Doc Alworth's Healthful Olde-Time Nutritional Stout Tonic and Flu Virus Remedy

A hundred years ago, milk stouts were regarded as nutritional. This was no doubt the function of a clever ad campaign by Mackeson, but it worked. Much like Americans now dose themselves with echinacea, in pre-war England they prescribed a glass of stout. I have attempted to revive the practice under the theory that if I'm going to get a placebo effect, it might as well come from stout.

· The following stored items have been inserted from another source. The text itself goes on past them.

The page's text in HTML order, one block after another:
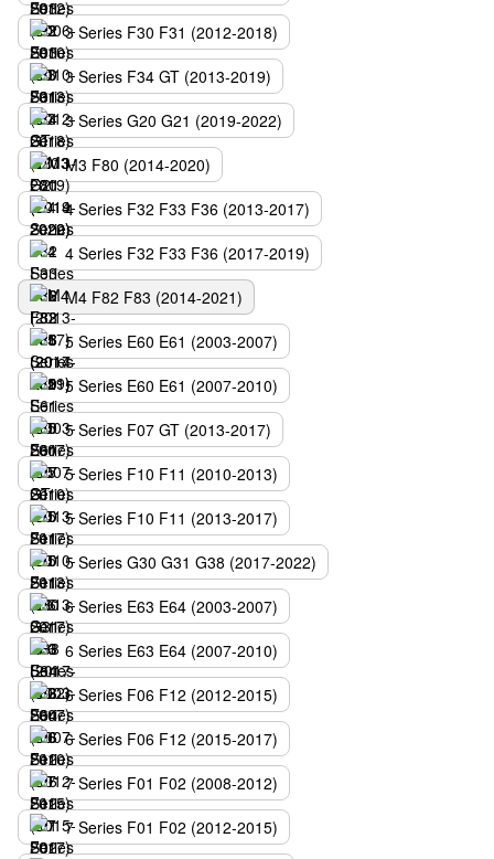
3 Series F30 F31 (2012-2018)
3 Series F34 GT (2013-2019)
3 Series G20 G21 (2019-2022)
M3 F80 (2014-2020)
4 Series F32 F33 F36 (2013-2017)
4 Series F32 F33 F36 (2017-2019)
M4 F82 F83 (2014-2021)
5 Series E60 E61 (2003-2007)
5 Series E60 E61 (2007-2010)
5 Series F07 GT (2013-2017)
5 Series F10 F11 (2010-2013)
5 Series F10 F11 (2013-2017)
5 Series G30 G31 G38 (2017-2022)
6 Series E63 E64 (2003-2007)
6 Series E63 E64 (2007-2010)
6 Series F06 F12 (2012-2015)
6 Series F06 F12 (2015-2017)
7 Series F01 F02 (2008-2012)
7 Series F01 F02 (2012-2015)
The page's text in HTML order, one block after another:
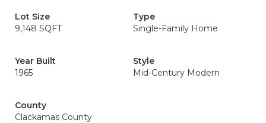
Lot Size
9,148 SQFT
Type
Single-Family Home
Year Built
1965
Style
Mid-Century Modern
County
Clackamas County
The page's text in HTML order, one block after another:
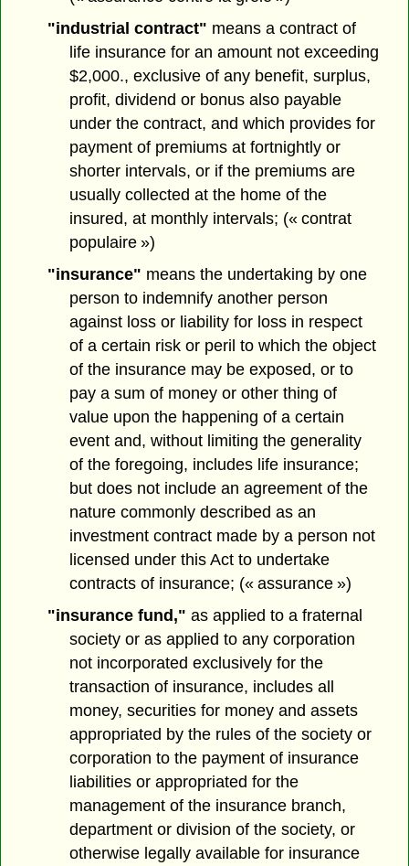
"industrial contract" means a contract of
life insurance for an amount not exceeding
$2,000., exclusive of any benefit, surplus,
profit, dividend or bonus also payable
under the contract, and which provides for
payment of premiums at fortnightly or
shorter intervals, or if the premiums are
usually collected at the home of the
insured, at monthly intervals; (« contrat
populaire »)
"insurance" means the undertaking by one
person to indemnify another person
against loss or liability for loss in respect
of a certain risk or peril to which the object
of the insurance may be exposed, or to
pay a sum of money or other thing of
value upon the happening of a certain
event and, without limiting the generality
of the foregoing, includes life insurance;
but does not include an agreement of the
nature commonly described as an
investment contract made by a person not
licensed under this Act to undertake
contracts of insurance; (« assurance »)
"insurance fund," as applied to a fraternal
society or as applied to any corporation
not incorporated exclusively for the
transaction of insurance, includes all
money, securities for money and assets
appropriated by the rules of the society or
corporation to the payment of insurance
liabilities or appropriated for the
management of the insurance branch,
department or division of the society, or
otherwise legally available for insurance
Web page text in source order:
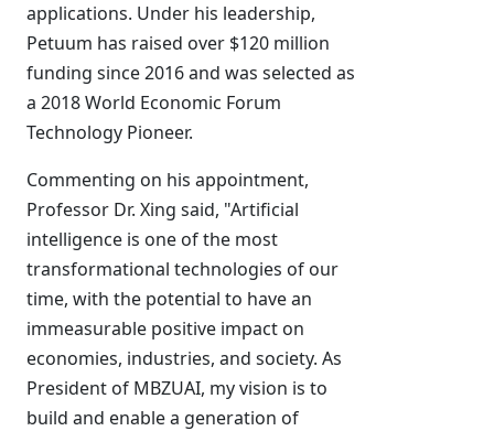
applications. Under his leadership,
Petuum has raised over $120 million
funding since 2016 and was selected as
a 2018 World Economic Forum
Technology Pioneer.
Commenting on his appointment,
Professor Dr. Xing said, "Artificial
intelligence is one of the most
transformational technologies of our
time, with the potential to have an
immeasurable positive impact on
economies, industries, and society. As
President of MBZUAI, my vision is to
build and enable a generation of

In my basement is a slightly failed homebrew that strikes me, in my addled delirium, as something like a perfect health tonic. It's a stout of reasonable heft (export stout strength) with a couple ounces of Dagoba chocolate and one and a half chipotles. The failure came with the chipotles, which contributed WAY more fire than they were intended.* My goal was to extract almost no fire but a bit of the smoke. I wanted a stout with a flavor complexity drinkers would be hard pressed to identify; I ended up, more or less, unintentionally making Roots Habanero Stout.

But I may be onto something. Stouts, as we've established, are healthful. Chilis are loaded with Vitamins, B, C and carotene. They reduce pain, fight cancer, and lower cholesterol and insulin levels. And very recent findings show that theobromine in chocolate is more effective than codeine at relieving coughs (also tastier--but less fun). I believe two bottles of this beer might be more effective than a mug of echinecea or a slug of NyQuil.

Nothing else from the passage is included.